Richie reflects as he suggests modestly that the new batch of Irish surfers  are much better than he ever was:

“Gearoid went out and he beat the world champion a couple of months ago and that would be akin to an Irish tennis player going out and defeating Djokovic at Wimbledon. It is an incredible result and was not a fluke as he has done close to that as well before and picked up a silver medal at the European Surfing Championships in Portugal. 

“That at pro level shows that the pedigree is there - the best result ever for an Irish surfer at that level - and putting him in good stead to qualify for the Olympic Games and that would be a game changer for lifestyle sports in this country.”

“You really need that, whether it is Camogie or Gaelic Football, soccer or boxing, someone to get to the highest level and if he qualifies for the Olympics next year that would frame, like Mona MacSharry in the swimming arena, although done before, surfing at a whole new pitch, it being an Olympic sport in Ireland. 

“So that would be at the cutting edge and there is a good competitive generation emerging both nationally and especially within the region which bodes well for surfing in this country.”

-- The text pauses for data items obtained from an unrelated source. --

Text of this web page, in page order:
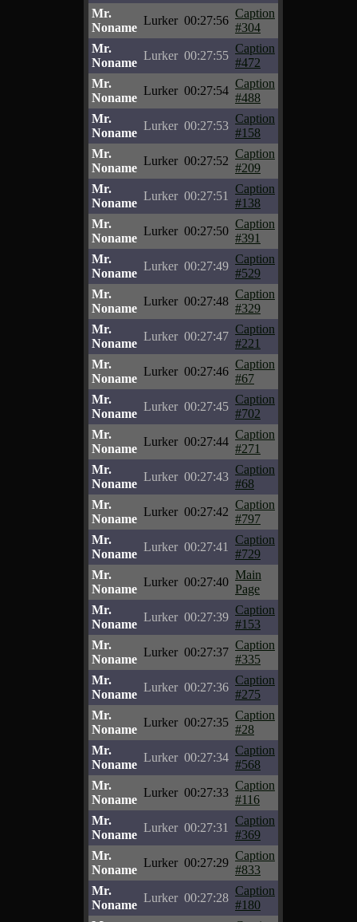
Mr.
Noname
Lurker 00:27:56
Caption
#304
Mr.
Noname
Lurker 00:27:55
Caption
#472
Mr.
Noname
Lurker 00:27:54
Caption
#488
Mr.
Noname
Lurker 00:27:53
Caption
#158
Mr.
Noname
Lurker 00:27:52
Caption
#209
Mr.
Noname
Lurker 00:27:51
Caption
#138
Mr.
Noname
Lurker 00:27:50
Caption
#391
Mr.
Noname
Lurker 00:27:49
Caption
#529
Mr.
Noname
Lurker 00:27:48
Caption
#329
Mr.
Noname
Lurker 00:27:47
Caption
#221
Mr.
Noname
Lurker 00:27:46
Caption
#67
Mr.
Noname
Lurker 00:27:45
Caption
#702
Mr.
Noname
Lurker 00:27:44
Caption
#271
Mr.
Noname
Lurker 00:27:43
Caption
#68
Mr.
Noname
Lurker 00:27:42
Caption
#797
Mr.
Noname
Lurker 00:27:41
Caption
#729
Mr.
Noname
Lurker 00:27:40
Main
Page
Mr.
Noname
Lurker 00:27:39
Caption
#153
Mr.
Noname
Lurker 00:27:37
Caption
#335
Mr.
Noname
Lurker 00:27:36
Caption
#275
Mr.
Noname
Lurker 00:27:35
Caption
#28
Mr.
Noname
Lurker 00:27:34
Caption
#568
Mr.
Noname
Lurker 00:27:33
Caption
#116
Mr.
Noname
Lurker 00:27:31
Caption
#369
Mr.
Noname
Lurker 00:27:29
Caption
#833
Mr.
Noname
Lurker 00:27:28
Caption
#180
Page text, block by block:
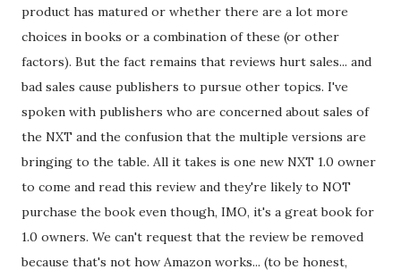
product has matured or whether there are a lot more
choices in books or a combination of these (or other
factors). But the fact remains that reviews hurt sales... and
bad sales cause publishers to pursue other topics. I've
spoken with publishers who are concerned about sales of
the NXT and the confusion that the multiple versions are
bringing to the table. All it takes is one new NXT 1.0 owner
to come and read this review and they're likely to NOT
purchase the book even though, IMO, it's a great book for
1.0 owners. We can't request that the review be removed
because that's not how Amazon works... (to be honest,
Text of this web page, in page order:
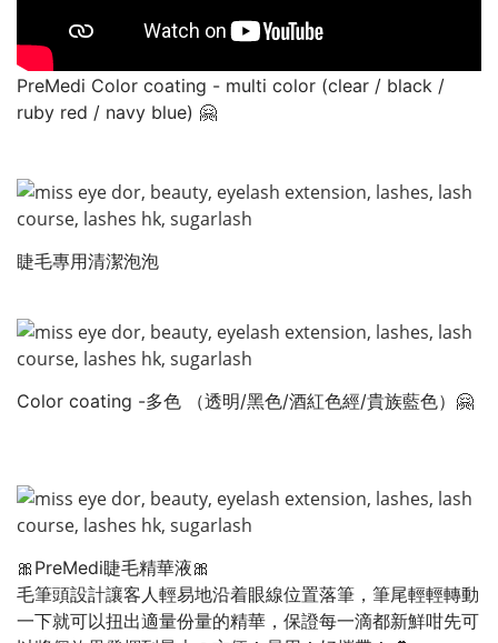
PreMedi Color coating - multi color (clear / black /
ruby red / navy blue) 🤗
睫毛專用清潔泡泡
Color coating -多色 （透明/黑色/酒紅色經/貴族藍色）🤗
🎀PreMedi睫毛精華液🎀
毛筆頭設計讓客人輕易地沿着眼線位置落筆，筆尾輕輕轉動
一下就可以扭出適量份量的精華，保證每一滴都新鮮咁先可
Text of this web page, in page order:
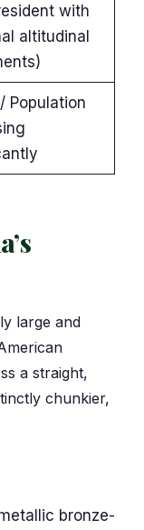
with
altitudinal
Population
large and
a straight,
chunkier,
bronze-
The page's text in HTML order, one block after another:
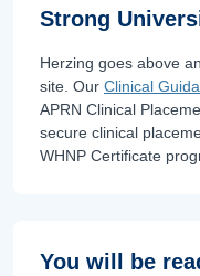
Strong
Herzing goes above
site. Our Clinical
APRN Clinical
secure clinical
WHNP Certificate
You will be
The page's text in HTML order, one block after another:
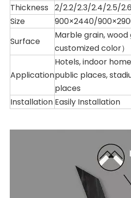
Thickness
2/2.2/2.3/2.4/2.5/
Size
900×2440/
Surface
Marble grain, wood
customized color）
Application
Hotels, indoor
public places,
places
Installation Easily Installation
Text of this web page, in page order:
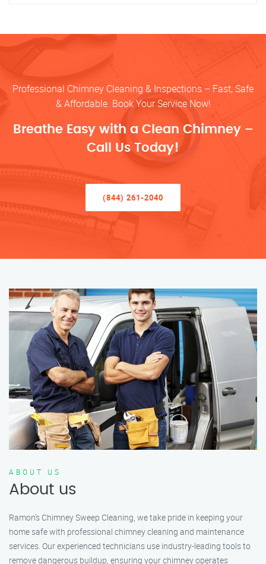
Professional Chimney Cleaning & Inspections – Fast, Safe
& Affordable. Book Your Service Now!
Breathe Easy with a Clean Chimney –
Call Us Today!
(844) 261-2040
ABOUT US
About us
Ramon’s Chimney Sweep Cleaning, we take pride in keeping your
home safe with professional chimney cleaning and maintenance
services. Our experienced technicians use industry-leading tools to
remove dangerous buildup, ensuring your chimney operates
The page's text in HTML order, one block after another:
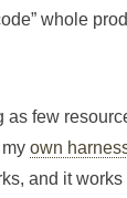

Cold Water Eden has been a huge hit on both sides of the Atlantic

Richie himself admits that “a driving ambition” on his own part was as much an ingredient for success as any skill level and that there is “a huge amount of hard work involved” in focusing on his own surfing successes and creating a changing surf culture in the region to wider audience around the world, where waves off the west and north west of Ireland are as well known, as more other exotic locations.

So there we take our leave of Richie again, as he saunters out the door with surfboard in hand, as he has promised Ella and Kai a surf at Rossnowlagh beach.  

Living the life as they say and ready to create the next chapter in his book of life. 

And if you have not purchased Cold Water Eden yet, try it out and you’ll find the quaint glow of growing up in the north west, just as mesmerising as the big waves he later surfed.